Chondroitin sulfate (CS), dermatan sulfate (DS), heparan sulfate (HS) and heparin (Hep) are members of a class of glycosaminoglycans (GAGs) that are found in the ECM on the surface of virtually all cells, including ESCs. Many of the physiological roles of CS/DS-proteoglycans (PGs) and HS-PGs are thought to be attributable to the CS/DS and HS side chains, with core proteins playing the role of scaffolds to make the CS/DS and HS side chains available for binding to a variety of ligands.

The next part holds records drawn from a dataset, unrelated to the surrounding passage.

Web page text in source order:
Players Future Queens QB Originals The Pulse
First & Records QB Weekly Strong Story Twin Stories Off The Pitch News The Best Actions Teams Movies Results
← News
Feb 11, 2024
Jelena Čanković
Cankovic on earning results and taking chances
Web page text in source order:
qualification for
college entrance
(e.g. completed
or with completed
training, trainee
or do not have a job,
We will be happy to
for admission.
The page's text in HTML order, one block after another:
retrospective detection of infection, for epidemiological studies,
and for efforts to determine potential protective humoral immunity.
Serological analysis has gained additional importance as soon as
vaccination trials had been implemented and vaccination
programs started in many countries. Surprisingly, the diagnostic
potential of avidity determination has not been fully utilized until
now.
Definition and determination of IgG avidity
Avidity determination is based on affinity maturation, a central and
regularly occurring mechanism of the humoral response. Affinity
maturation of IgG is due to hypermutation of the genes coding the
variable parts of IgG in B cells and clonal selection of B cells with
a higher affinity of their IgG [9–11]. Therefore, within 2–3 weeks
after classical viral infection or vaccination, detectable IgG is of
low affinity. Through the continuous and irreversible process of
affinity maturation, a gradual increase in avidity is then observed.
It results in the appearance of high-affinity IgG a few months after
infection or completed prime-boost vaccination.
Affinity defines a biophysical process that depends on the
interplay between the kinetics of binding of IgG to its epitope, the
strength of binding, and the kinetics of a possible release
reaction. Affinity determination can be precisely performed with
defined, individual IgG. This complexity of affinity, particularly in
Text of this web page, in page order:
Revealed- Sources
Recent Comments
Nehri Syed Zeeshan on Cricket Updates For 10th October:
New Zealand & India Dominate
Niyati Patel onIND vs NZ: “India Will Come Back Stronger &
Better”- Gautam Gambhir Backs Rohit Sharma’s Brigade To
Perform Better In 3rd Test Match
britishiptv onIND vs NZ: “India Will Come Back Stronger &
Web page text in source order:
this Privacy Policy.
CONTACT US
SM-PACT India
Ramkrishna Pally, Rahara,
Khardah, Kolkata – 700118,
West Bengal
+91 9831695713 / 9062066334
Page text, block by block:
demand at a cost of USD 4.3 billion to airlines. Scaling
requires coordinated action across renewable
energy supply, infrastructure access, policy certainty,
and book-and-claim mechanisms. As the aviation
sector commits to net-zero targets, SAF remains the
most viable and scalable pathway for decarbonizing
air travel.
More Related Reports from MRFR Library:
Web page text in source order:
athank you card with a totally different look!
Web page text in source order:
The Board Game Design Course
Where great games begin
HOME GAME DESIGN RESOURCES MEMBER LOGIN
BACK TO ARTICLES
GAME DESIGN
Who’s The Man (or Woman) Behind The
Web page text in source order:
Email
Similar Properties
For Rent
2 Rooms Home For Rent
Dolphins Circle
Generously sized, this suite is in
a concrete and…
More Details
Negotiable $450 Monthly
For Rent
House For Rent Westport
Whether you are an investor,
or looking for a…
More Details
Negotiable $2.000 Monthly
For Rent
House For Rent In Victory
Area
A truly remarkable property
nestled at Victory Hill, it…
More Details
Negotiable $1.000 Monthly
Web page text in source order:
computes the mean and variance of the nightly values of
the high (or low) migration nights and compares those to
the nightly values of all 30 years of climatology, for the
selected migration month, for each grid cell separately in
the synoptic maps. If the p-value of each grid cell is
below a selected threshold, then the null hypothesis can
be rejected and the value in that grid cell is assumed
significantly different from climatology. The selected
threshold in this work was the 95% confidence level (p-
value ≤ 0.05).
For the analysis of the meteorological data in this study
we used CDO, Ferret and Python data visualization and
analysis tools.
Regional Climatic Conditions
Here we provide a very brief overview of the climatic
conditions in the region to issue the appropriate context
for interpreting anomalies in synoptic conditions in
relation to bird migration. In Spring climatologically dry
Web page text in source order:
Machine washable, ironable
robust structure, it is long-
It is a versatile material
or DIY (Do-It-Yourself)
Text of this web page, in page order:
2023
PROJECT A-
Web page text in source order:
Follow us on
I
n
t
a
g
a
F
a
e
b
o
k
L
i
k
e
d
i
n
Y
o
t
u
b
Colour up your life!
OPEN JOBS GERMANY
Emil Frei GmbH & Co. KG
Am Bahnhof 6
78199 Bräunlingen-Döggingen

CS/DS and HS/Hep chains share a common carbohydrate-protein linkage region structure, GlcUAβ1-3Galβ1-3Galβ1-4Xylβ1-O-Ser. Glucuronyltransferase I (GlcAT-I) transfers glucuronic acid (GlcUA) from UDP-GlcUA to the trisaccharide-serine, Galβ1-3Galβ1-4Xylβ1-O-Ser and finalizes formation of the common linkage region11,12. The repeating disaccharide region [(-4GlcUAβ1-4GlcNAcα1-)n] of HS/Hep is synthesized on the linkage region by the HS co-polymerase complex of EXT1 and EXT213,14. In contrast, the repeating disaccharide region [(-4GlcUAβ1-3GalNAcβ1-)n] of CS/DS is formed on the linkage region by any two combinations of chondroitin synthase-115, chondroitin synthase-216, chondroitin synthase-317 and chondroitin polymerizing factor18. In addition, CS and HS have various structural modifications resulting from sulfation of different positions in the sugar residues19,20,21,22,23,24.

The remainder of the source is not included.